**Dataset:**
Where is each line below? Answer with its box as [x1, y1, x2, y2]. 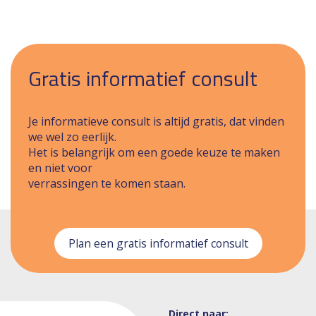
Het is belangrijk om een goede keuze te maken [28, 145, 280, 161]
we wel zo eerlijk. [28, 129, 116, 145]
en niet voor [28, 160, 92, 176]
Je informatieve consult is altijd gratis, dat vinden [28, 114, 284, 130]
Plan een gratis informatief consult [68, 236, 248, 252]
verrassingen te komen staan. [28, 176, 186, 192]
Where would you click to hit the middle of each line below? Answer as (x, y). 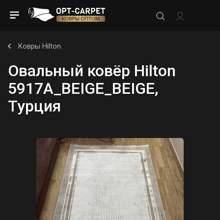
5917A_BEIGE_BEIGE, (83, 88)
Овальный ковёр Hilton (92, 71)
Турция (34, 106)
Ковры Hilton (39, 46)
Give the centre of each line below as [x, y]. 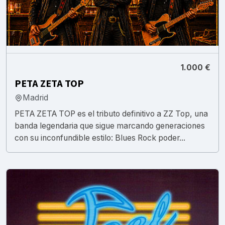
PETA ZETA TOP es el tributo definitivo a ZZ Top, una [111, 114]
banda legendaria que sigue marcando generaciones [110, 126]
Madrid [35, 97]
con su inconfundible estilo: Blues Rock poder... [100, 138]
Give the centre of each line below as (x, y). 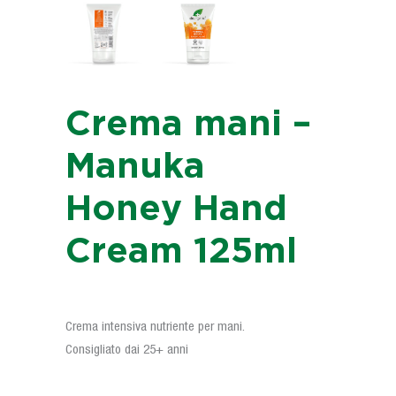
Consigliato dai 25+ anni (127, 350)
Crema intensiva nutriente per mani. (155, 327)
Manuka (135, 167)
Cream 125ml (181, 252)
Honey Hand (176, 209)
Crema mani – (188, 125)
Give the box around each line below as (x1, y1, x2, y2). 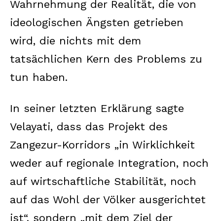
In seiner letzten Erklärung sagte (10, 102, 184, 114)
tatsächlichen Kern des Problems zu (10, 52, 202, 65)
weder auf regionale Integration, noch (10, 156, 209, 169)
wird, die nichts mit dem (10, 34, 141, 47)
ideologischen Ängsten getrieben (10, 16, 184, 29)
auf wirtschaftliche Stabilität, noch (10, 175, 196, 187)
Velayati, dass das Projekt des (10, 120, 168, 133)
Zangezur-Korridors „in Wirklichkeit (10, 138, 195, 151)
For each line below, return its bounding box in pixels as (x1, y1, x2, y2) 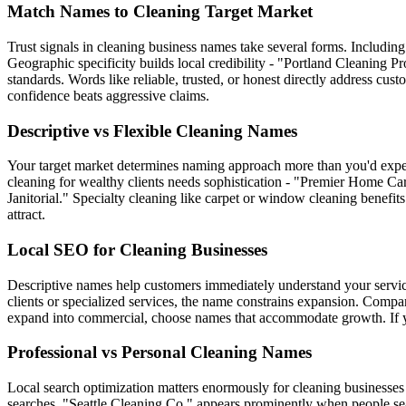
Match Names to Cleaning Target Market (7, 2, 313, 22)
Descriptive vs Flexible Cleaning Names (7, 121, 297, 140)
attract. (7, 207, 45, 223)
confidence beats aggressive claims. (7, 87, 209, 103)
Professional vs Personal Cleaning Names (7, 343, 312, 362)
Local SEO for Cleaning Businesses (7, 240, 267, 259)
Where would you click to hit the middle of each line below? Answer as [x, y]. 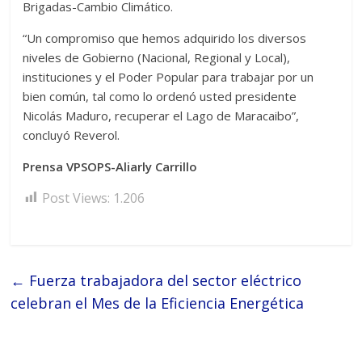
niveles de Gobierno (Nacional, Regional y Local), [157, 57]
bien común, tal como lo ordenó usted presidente [160, 96]
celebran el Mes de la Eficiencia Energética [158, 303]
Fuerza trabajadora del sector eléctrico [164, 280]
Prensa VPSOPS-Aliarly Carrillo [110, 166]
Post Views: [76, 198]
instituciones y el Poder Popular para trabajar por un [168, 76]
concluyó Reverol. [72, 135]
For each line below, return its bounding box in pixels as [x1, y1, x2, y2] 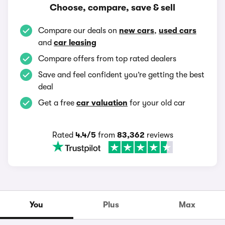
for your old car [128, 98, 185, 107]
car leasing [54, 38, 96, 47]
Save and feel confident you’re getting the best [38, 70, 204, 79]
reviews [144, 131, 173, 140]
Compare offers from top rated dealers [38, 54, 176, 63]
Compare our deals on [38, 26, 119, 35]
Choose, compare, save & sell [50, 3, 175, 13]
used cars [159, 26, 196, 35]
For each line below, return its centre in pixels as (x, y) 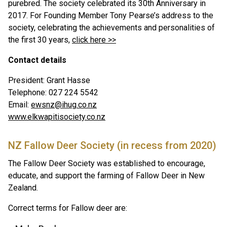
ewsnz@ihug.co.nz (64, 105)
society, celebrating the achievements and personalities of (111, 28)
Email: (20, 105)
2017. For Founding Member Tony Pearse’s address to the (111, 15)
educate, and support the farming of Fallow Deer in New (106, 176)
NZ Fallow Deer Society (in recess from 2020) (113, 145)
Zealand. (23, 188)
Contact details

**Task statement:**
With the pictures omitted, set down each line exactly, starting at the first line of the records above and ending with the line that contains "verrassingen te komen".

**Solution for this exercise:**
Where is each line below? Answer with its box as [x1, y1, x2, y2]. 
Het is belangrijk om een goede keuze te maken [28, 145, 280, 161]
we wel zo eerlijk. [28, 129, 116, 145]
en niet voor [28, 160, 92, 176]
Je informatieve consult is altijd gratis, dat vinden [28, 114, 284, 130]
Plan een gratis informatief consult [68, 236, 248, 252]
verrassingen te komen staan. [28, 176, 186, 192]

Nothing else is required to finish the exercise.